» **WORK ORDER**:
Word for word, write out all of the entries that follow.

[INPUT — start]

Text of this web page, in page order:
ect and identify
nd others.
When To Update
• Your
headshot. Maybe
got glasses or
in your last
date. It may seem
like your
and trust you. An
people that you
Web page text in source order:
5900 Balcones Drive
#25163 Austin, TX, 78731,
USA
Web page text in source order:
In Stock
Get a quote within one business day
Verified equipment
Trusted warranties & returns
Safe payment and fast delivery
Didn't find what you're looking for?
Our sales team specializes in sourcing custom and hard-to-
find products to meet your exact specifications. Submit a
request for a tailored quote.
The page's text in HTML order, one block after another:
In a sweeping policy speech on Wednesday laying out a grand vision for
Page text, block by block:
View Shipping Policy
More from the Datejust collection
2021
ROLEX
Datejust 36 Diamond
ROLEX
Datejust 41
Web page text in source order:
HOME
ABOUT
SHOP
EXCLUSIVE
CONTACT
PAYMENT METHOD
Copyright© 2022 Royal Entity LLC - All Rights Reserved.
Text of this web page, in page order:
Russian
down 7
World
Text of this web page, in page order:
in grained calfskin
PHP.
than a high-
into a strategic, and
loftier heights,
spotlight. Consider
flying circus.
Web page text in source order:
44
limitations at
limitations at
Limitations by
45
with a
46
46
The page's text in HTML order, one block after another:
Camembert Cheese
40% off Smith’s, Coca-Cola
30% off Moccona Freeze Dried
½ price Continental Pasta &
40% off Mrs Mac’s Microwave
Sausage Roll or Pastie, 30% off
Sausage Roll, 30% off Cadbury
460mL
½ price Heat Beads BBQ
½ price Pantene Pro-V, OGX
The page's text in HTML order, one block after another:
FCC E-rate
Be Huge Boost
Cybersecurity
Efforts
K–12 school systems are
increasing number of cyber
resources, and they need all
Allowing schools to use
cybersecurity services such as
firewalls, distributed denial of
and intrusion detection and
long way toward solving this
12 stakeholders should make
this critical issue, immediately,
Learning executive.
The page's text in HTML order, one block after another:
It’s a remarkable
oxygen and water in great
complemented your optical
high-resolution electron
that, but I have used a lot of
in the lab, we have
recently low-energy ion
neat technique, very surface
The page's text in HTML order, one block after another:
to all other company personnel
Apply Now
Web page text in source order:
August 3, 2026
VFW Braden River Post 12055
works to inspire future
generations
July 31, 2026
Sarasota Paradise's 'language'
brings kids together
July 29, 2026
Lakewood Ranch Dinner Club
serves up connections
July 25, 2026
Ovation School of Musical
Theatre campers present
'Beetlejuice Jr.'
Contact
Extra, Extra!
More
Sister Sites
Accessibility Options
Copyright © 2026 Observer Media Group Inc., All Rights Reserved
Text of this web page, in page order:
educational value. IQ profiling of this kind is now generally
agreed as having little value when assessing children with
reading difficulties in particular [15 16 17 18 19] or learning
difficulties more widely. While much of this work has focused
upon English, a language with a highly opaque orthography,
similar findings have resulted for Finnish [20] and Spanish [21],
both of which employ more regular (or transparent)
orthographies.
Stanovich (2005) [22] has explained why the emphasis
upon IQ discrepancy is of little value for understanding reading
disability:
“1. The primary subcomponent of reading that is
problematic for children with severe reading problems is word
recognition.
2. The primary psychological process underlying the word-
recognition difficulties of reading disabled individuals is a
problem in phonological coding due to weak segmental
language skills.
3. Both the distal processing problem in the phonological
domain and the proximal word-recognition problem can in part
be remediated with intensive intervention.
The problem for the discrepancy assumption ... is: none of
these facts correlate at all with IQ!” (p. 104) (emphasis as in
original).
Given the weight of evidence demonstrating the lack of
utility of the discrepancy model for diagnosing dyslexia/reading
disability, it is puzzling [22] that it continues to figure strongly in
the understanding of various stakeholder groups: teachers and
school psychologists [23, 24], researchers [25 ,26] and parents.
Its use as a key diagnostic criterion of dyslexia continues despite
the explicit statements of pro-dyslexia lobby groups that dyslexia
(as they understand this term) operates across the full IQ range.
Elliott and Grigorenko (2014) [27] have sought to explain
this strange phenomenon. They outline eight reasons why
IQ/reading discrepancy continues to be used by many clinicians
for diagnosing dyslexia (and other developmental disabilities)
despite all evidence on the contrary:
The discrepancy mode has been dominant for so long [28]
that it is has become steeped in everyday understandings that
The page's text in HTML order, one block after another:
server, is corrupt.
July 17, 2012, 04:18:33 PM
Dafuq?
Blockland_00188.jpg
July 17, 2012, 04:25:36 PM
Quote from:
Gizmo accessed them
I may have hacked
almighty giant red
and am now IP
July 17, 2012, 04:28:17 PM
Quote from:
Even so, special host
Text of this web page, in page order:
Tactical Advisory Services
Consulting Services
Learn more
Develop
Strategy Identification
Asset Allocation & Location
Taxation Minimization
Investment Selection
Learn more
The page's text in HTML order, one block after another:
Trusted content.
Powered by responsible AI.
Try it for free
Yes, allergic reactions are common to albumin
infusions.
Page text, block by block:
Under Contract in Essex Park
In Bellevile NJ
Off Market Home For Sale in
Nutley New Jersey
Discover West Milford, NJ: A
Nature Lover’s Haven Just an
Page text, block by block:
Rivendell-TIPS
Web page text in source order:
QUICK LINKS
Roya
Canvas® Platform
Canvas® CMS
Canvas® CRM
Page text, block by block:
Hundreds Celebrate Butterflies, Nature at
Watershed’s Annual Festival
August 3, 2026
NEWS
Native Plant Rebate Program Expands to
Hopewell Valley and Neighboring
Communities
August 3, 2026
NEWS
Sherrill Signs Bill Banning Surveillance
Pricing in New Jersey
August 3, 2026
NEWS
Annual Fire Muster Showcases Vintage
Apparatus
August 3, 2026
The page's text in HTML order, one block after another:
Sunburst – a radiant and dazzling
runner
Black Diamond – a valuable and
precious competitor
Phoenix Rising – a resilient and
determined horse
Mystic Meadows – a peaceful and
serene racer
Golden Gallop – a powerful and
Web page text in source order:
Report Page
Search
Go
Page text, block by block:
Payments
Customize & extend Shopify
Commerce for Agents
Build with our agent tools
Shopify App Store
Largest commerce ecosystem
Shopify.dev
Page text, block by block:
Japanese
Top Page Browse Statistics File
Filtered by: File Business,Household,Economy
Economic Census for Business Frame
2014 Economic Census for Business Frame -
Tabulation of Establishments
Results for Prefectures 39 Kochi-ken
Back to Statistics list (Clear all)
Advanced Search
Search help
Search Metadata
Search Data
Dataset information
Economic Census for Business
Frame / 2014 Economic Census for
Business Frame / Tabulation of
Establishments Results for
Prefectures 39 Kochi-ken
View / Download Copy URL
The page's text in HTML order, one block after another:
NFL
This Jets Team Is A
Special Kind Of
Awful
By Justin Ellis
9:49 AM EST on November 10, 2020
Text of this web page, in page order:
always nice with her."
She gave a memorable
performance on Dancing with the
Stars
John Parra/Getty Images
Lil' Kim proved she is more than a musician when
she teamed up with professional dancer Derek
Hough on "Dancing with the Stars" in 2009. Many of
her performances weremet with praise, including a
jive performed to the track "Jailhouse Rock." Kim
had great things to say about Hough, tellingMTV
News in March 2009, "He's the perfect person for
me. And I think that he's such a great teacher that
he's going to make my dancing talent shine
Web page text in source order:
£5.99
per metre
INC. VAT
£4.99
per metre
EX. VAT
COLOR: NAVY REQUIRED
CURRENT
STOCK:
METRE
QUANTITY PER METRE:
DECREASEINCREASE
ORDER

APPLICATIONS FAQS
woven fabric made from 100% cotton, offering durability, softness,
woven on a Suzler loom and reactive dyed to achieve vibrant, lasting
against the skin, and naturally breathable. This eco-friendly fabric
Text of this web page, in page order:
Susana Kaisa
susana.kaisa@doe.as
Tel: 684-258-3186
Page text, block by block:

[INPUT — finish]

» **ANSWER TO THIS TASK**:
Text of this web page, in page order:
ect and identify
nd others.
When To Update
• Your
headshot. Maybe
got glasses or
in your last
date. It may seem
like your
and trust you. An
people that you
Web page text in source order:
5900 Balcones Drive
#25163 Austin, TX, 78731,
USA
Web page text in source order:
In Stock
Get a quote within one business day
Verified equipment
Trusted warranties & returns
Safe payment and fast delivery
Didn't find what you're looking for?
Our sales team specializes in sourcing custom and hard-to-
find products to meet your exact specifications. Submit a
request for a tailored quote.
The page's text in HTML order, one block after another:
In a sweeping policy speech on Wednesday laying out a grand vision for
Page text, block by block:
View Shipping Policy
More from the Datejust collection
2021
ROLEX
Datejust 36 Diamond
ROLEX
Datejust 41
Web page text in source order:
HOME
ABOUT
SHOP
EXCLUSIVE
CONTACT
PAYMENT METHOD
Copyright© 2022 Royal Entity LLC - All Rights Reserved.
Text of this web page, in page order:
Russian
down 7
World
Text of this web page, in page order:
in grained calfskin
PHP.
than a high-
into a strategic, and
loftier heights,
spotlight. Consider
flying circus.
Web page text in source order:
44
limitations at
limitations at
Limitations by
45
with a
46
46
The page's text in HTML order, one block after another:
Camembert Cheese
40% off Smith’s, Coca-Cola
30% off Moccona Freeze Dried
½ price Continental Pasta &
40% off Mrs Mac’s Microwave
Sausage Roll or Pastie, 30% off
Sausage Roll, 30% off Cadbury
460mL
½ price Heat Beads BBQ
½ price Pantene Pro-V, OGX
The page's text in HTML order, one block after another:
FCC E-rate
Be Huge Boost
Cybersecurity
Efforts
K–12 school systems are
increasing number of cyber
resources, and they need all
Allowing schools to use
cybersecurity services such as
firewalls, distributed denial of
and intrusion detection and
long way toward solving this
12 stakeholders should make
this critical issue, immediately,
Learning executive.
The page's text in HTML order, one block after another:
It’s a remarkable
oxygen and water in great
complemented your optical
high-resolution electron
that, but I have used a lot of
in the lab, we have
recently low-energy ion
neat technique, very surface
The page's text in HTML order, one block after another:
to all other company personnel
Apply Now
Web page text in source order:
August 3, 2026
VFW Braden River Post 12055
works to inspire future
generations
July 31, 2026
Sarasota Paradise's 'language'
brings kids together
July 29, 2026
Lakewood Ranch Dinner Club
serves up connections
July 25, 2026
Ovation School of Musical
Theatre campers present
'Beetlejuice Jr.'
Contact
Extra, Extra!
More
Sister Sites
Accessibility Options
Copyright © 2026 Observer Media Group Inc., All Rights Reserved
Text of this web page, in page order:
educational value. IQ profiling of this kind is now generally
agreed as having little value when assessing children with
reading difficulties in particular [15 16 17 18 19] or learning
difficulties more widely. While much of this work has focused
upon English, a language with a highly opaque orthography,
similar findings have resulted for Finnish [20] and Spanish [21],
both of which employ more regular (or transparent)
orthographies.
Stanovich (2005) [22] has explained why the emphasis
upon IQ discrepancy is of little value for understanding reading
disability:
“1. The primary subcomponent of reading that is
problematic for children with severe reading problems is word
recognition.
2. The primary psychological process underlying the word-
recognition difficulties of reading disabled individuals is a
problem in phonological coding due to weak segmental
language skills.
3. Both the distal processing problem in the phonological
domain and the proximal word-recognition problem can in part
be remediated with intensive intervention.
The problem for the discrepancy assumption ... is: none of
these facts correlate at all with IQ!” (p. 104) (emphasis as in
original).
Given the weight of evidence demonstrating the lack of
utility of the discrepancy model for diagnosing dyslexia/reading
disability, it is puzzling [22] that it continues to figure strongly in
the understanding of various stakeholder groups: teachers and
school psychologists [23, 24], researchers [25 ,26] and parents.
Its use as a key diagnostic criterion of dyslexia continues despite
the explicit statements of pro-dyslexia lobby groups that dyslexia
(as they understand this term) operates across the full IQ range.
Elliott and Grigorenko (2014) [27] have sought to explain
this strange phenomenon. They outline eight reasons why
IQ/reading discrepancy continues to be used by many clinicians
for diagnosing dyslexia (and other developmental disabilities)
despite all evidence on the contrary:
The discrepancy mode has been dominant for so long [28]
that it is has become steeped in everyday understandings that
The page's text in HTML order, one block after another:
server, is corrupt.
July 17, 2012, 04:18:33 PM
Dafuq?
Blockland_00188.jpg
July 17, 2012, 04:25:36 PM
Quote from:
Gizmo accessed them
I may have hacked
almighty giant red
and am now IP
July 17, 2012, 04:28:17 PM
Quote from:
Even so, special host
Text of this web page, in page order:
Tactical Advisory Services
Consulting Services
Learn more
Develop
Strategy Identification
Asset Allocation & Location
Taxation Minimization
Investment Selection
Learn more
The page's text in HTML order, one block after another:
Trusted content.
Powered by responsible AI.
Try it for free
Yes, allergic reactions are common to albumin
infusions.
Page text, block by block:
Under Contract in Essex Park
In Bellevile NJ
Off Market Home For Sale in
Nutley New Jersey
Discover West Milford, NJ: A
Nature Lover’s Haven Just an
Page text, block by block:
Rivendell-TIPS
Web page text in source order:
QUICK LINKS
Roya
Canvas® Platform
Canvas® CMS
Canvas® CRM
Page text, block by block:
Hundreds Celebrate Butterflies, Nature at
Watershed’s Annual Festival
August 3, 2026
NEWS
Native Plant Rebate Program Expands to
Hopewell Valley and Neighboring
Communities
August 3, 2026
NEWS
Sherrill Signs Bill Banning Surveillance
Pricing in New Jersey
August 3, 2026
NEWS
Annual Fire Muster Showcases Vintage
Apparatus
August 3, 2026
The page's text in HTML order, one block after another:
Sunburst – a radiant and dazzling
runner
Black Diamond – a valuable and
precious competitor
Phoenix Rising – a resilient and
determined horse
Mystic Meadows – a peaceful and
serene racer
Golden Gallop – a powerful and
Web page text in source order:
Report Page
Search
Go
Page text, block by block:
Payments
Customize & extend Shopify
Commerce for Agents
Build with our agent tools
Shopify App Store
Largest commerce ecosystem
Shopify.dev
Page text, block by block:
Japanese
Top Page Browse Statistics File
Filtered by: File Business,Household,Economy
Economic Census for Business Frame
2014 Economic Census for Business Frame -
Tabulation of Establishments
Results for Prefectures 39 Kochi-ken
Back to Statistics list (Clear all)
Advanced Search
Search help
Search Metadata
Search Data
Dataset information
Economic Census for Business
Frame / 2014 Economic Census for
Business Frame / Tabulation of
Establishments Results for
Prefectures 39 Kochi-ken
View / Download Copy URL
The page's text in HTML order, one block after another:
NFL
This Jets Team Is A
Special Kind Of
Awful
By Justin Ellis
9:49 AM EST on November 10, 2020
Text of this web page, in page order:
always nice with her."
She gave a memorable
performance on Dancing with the
Stars
John Parra/Getty Images
Lil' Kim proved she is more than a musician when
she teamed up with professional dancer Derek
Hough on "Dancing with the Stars" in 2009. Many of
her performances weremet with praise, including a
jive performed to the track "Jailhouse Rock." Kim
had great things to say about Hough, tellingMTV
News in March 2009, "He's the perfect person for
me. And I think that he's such a great teacher that
he's going to make my dancing talent shine
Web page text in source order:
£5.99
per metre
INC. VAT
£4.99
per metre
EX. VAT
COLOR: NAVY REQUIRED
CURRENT
STOCK:
METRE
QUANTITY PER METRE:
DECREASEINCREASE
ORDER

APPLICATIONS FAQS
woven fabric made from 100% cotton, offering durability, softness,
woven on a Suzler loom and reactive dyed to achieve vibrant, lasting
against the skin, and naturally breathable. This eco-friendly fabric
Text of this web page, in page order:
Susana Kaisa
susana.kaisa@doe.as
Tel: 684-258-3186
Page text, block by block:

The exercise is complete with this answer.